The fact Ctx is polymorphically recursive means that cleaning this up any further or abstracting it will probably require some trickery with a GADT/existential or something, which I'm hoping to investigate to make error reports nicer (right now I simply have my type errors only use Strings, hence all the Show constraints.)

Pretty printing is a also a little more work.
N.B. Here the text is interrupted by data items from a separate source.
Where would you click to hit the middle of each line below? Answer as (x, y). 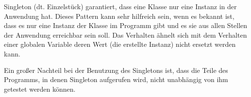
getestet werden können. (40, 89)
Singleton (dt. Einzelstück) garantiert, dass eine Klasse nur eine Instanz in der (120, 6)
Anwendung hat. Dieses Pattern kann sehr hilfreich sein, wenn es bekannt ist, (119, 16)
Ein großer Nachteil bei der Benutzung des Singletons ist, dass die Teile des (116, 70)
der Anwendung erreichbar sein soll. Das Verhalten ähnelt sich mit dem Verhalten (125, 35)
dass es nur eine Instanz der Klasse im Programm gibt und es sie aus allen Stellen (126, 25)
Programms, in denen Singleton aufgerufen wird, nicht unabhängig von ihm (116, 79)
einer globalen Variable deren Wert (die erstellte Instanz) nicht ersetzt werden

You need an infinite set of names to substitute in for fresh binders:

-- | An infinite list of names, used for variable substitution during pretty
-- printing.
names :: [String]
names = initial ++ rest where
  initial = [ [i] | i <- ['a'..'z']]
  rest    = [ i : show j | j <- [1 :: Int ..], i <- ['a'..'z'] ]
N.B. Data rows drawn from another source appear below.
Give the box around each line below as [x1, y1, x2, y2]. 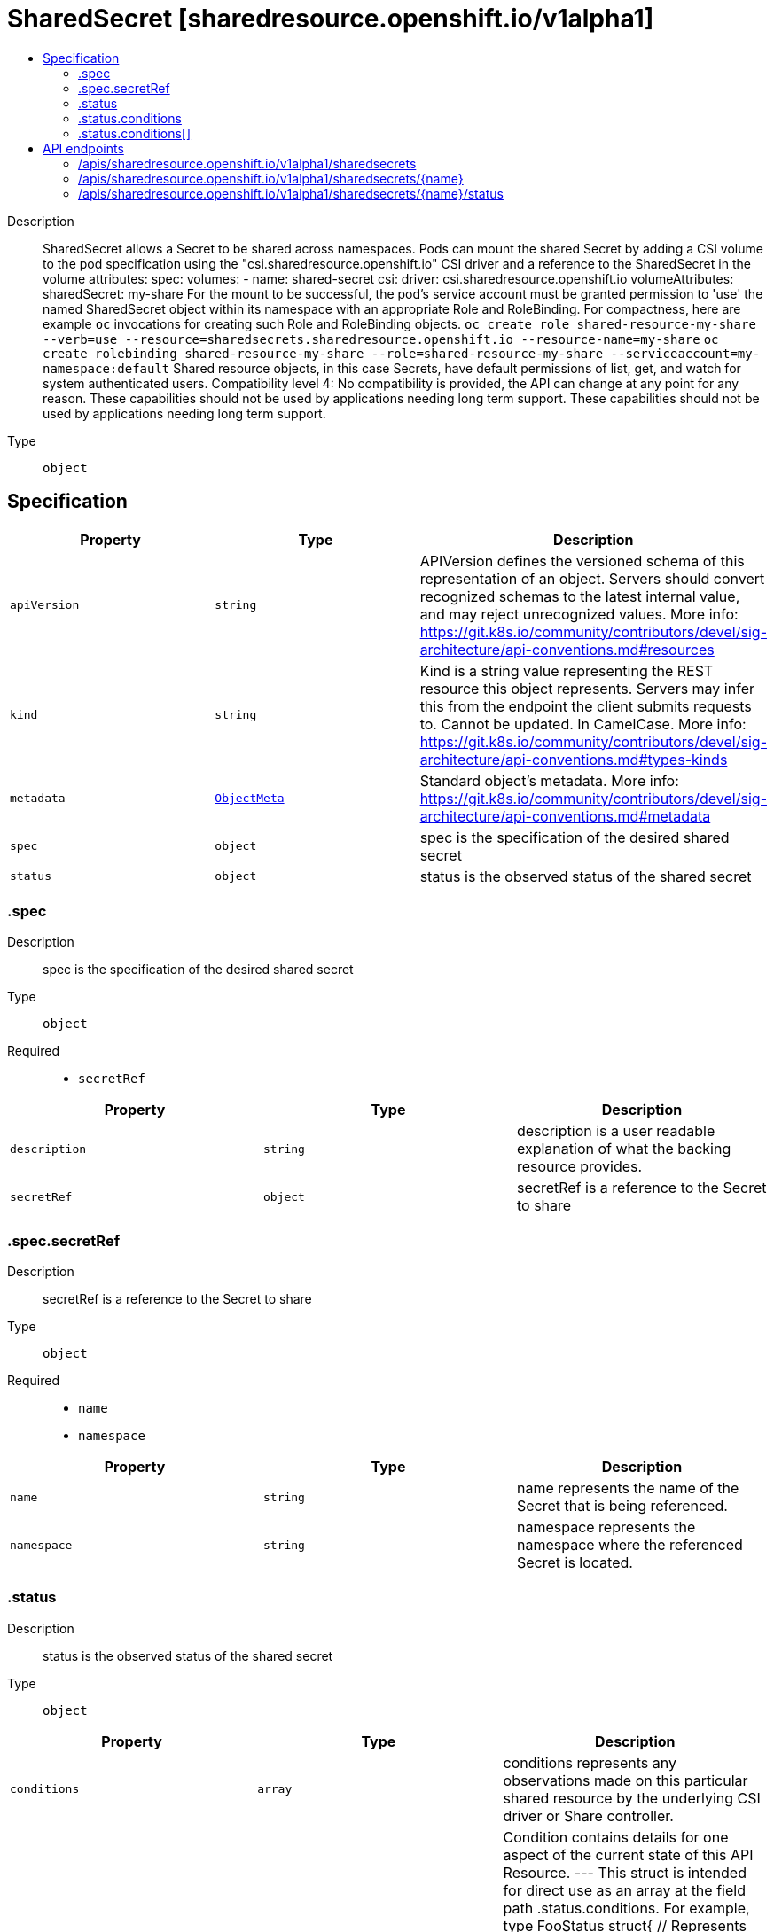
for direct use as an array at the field [503, 1881, 746, 1899]
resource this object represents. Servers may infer [419, 679, 754, 697]
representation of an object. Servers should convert [419, 569, 765, 588]
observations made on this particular [503, 1771, 748, 1789]
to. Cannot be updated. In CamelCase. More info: [419, 714, 747, 733]
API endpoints [43, 140, 124, 156]
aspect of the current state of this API [503, 1845, 754, 1864]
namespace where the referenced [516, 1536, 743, 1554]
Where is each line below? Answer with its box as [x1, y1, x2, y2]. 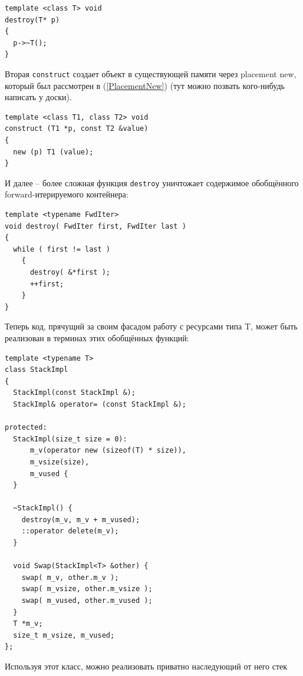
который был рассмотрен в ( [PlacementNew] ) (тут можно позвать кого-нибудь [5, 79, 285, 91]
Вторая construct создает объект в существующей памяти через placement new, [5, 67, 297, 80]
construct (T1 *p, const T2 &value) [5, 124, 149, 133]
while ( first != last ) [13, 245, 110, 253]
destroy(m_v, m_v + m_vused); [21, 515, 140, 524]
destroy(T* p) [5, 15, 60, 24]
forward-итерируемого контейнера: [5, 188, 129, 200]
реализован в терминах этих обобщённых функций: [5, 331, 189, 344]

The pretty-printer then looks like:

-- | Pretty print an @'Expr'@.
prettyExprWith :: [String] -> Expr String -> String
prettyExprWith _      (Kind k)    = prettyKind k
prettyExprWith _      (Var v)     = v
prettyExprWith vs     (App x e)   = unwords [ prettyExprWith vs x, prettyExprWith vs e ]
prettyExprWith (v:vs) (Lam t s)   =
     "(λ(" ++ vn ++ " : " ++ prettyExprWith vs t ++ ") →  "
  ++ prettyExprWith vs new ++ ")"
  where
    (mentioned, new) = isUsed (Var v) nonvar s
    vn | mentioned   = "_"
       | otherwise   = v

prettyExprWith (v:vs) (Pi t s)    =
     "Π (" ++ vn ++ " : " ++ prettyExprWith vs t ++ ") →  "
  ++ prettyExprWith vs new
  where
    (mentioned, new) = isUsed (Var v) nonvar s
    vn | mentioned   = "_"
       | otherwise   = v

prettyExprWith [] _               = error "Core.prettyExprWith: impossible!"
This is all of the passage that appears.